■ **Source records**:
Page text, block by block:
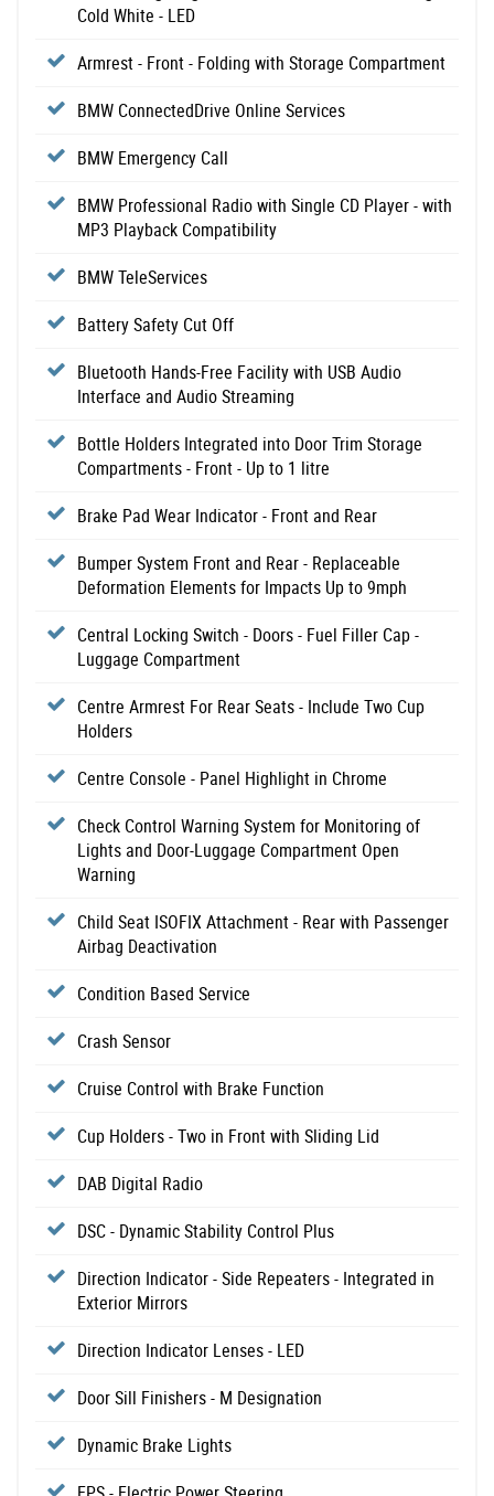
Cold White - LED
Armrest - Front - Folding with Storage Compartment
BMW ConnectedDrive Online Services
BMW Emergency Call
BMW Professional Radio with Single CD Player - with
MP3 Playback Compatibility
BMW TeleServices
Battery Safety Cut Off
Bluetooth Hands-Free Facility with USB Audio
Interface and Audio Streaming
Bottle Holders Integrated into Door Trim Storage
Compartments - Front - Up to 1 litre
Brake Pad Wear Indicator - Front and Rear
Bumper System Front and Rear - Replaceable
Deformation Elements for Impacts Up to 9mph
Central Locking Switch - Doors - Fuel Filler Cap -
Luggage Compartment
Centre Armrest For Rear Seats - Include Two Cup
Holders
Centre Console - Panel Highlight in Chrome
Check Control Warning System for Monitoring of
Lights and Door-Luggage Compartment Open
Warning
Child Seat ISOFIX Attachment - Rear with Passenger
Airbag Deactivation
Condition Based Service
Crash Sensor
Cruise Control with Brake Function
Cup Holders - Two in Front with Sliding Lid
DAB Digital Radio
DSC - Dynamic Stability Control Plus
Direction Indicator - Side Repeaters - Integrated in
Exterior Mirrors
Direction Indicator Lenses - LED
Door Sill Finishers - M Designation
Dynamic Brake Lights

==

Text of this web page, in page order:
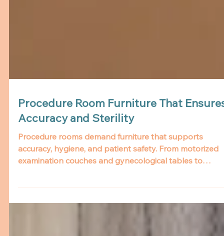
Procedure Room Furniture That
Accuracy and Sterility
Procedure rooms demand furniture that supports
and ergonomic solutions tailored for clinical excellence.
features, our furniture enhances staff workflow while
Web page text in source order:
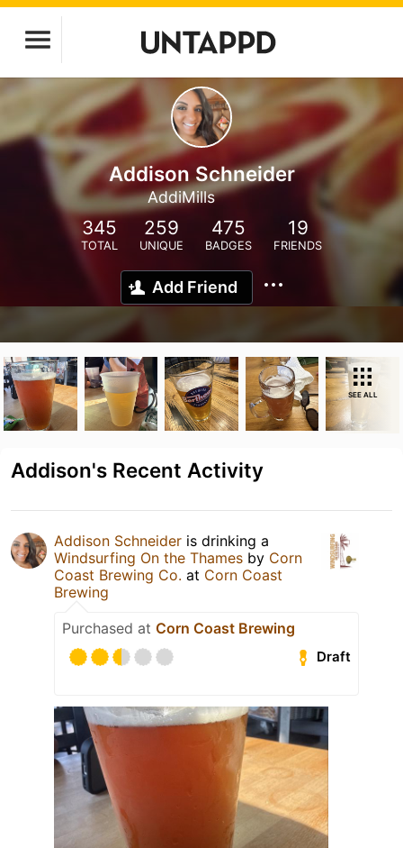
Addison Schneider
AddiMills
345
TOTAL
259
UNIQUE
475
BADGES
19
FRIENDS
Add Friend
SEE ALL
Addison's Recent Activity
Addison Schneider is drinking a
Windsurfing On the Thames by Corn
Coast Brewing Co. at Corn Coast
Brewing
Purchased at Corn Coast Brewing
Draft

■ **Your objective**: For every line of the listing above that contains "Procedure", add one, and report the final tally with no other words.

■ **Result**: 2